🤖 AI Summary
Long-form video question answering (LVQA) faces challenges in multi-step temporal reasoning and causal understanding. Existing vision-language models (VLMs) suffer from uniform frame sampling, leading to loss of critical frames and temporal cues, while lacking explicit temporal modeling and logical verification mechanisms. This paper proposes a training-free neuro-symbolic pipeline: it formalizes natural language questions as temporal logic formulas, then performs frame-level semantic proposition extraction, video automaton construction, and model checking to enable verifiable temporal logical reasoning. The method requires no fine-tuning and synergizes with off-the-shelf VLMs for zero-shot LVQA. Evaluated on LongVideoBench and CinePile, it achieves over 10% absolute improvement in overall performance, with particularly significant gains—both in accuracy and interpretability—for questions demanding event ordering, causal inference, and compositional temporal reasoning.
📝 Abstract
Long-Form Video Question Answering (LVQA) poses challenges beyond traditional visual question answering (VQA), which is often limited to static images or short video clips. While current vision-language models (VLMs) perform well in those settings, they struggle with complex queries in LVQA over long videos involving multi-step temporal reasoning and causality.
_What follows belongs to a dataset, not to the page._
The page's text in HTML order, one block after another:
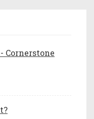
Cornerstone

Vanilla approaches, which sample frames uniformly and feed them to a VLM with the question, incur significant token overhead, forcing severe downsampling. As a result, the model often misses fine-grained visual structure, subtle event transitions, or key temporal cues, ultimately leading to incorrect answers. To address these limitations, recent works have explored query-adaptive frame sampling, hierarchical keyframe selection, and agent-based iterative querying. However, these methods remain fundamentally heuristic: they lack explicit temporal representations and cannot enforce or verify logical event relationships. As a result, there are no formal guarantees that the sampled context actually encodes the compositional or causal logic demanded by the question. To address these foundational gaps, we introduce NeuS-QA, a training-free, plug-and-play neuro-symbolic pipeline for LVQA. NeuS-QA translates a natural language question into a formal temporal logic expression, constructs a video automaton from frame-level semantic propositions, and applies model checking to rigorously identify video segments satisfying the question's logical requirements. Only these logic-verified segments are submitted to the VLM, thus improving interpretability, reducing hallucinations, and enabling compositional reasoning without modifying or fine-tuning the model. Experiments on LongVideoBench and CinePile show NeuS-QA improves performance by over 10%, especially on questions involving event ordering, causality, and multi-step compositional reasoning.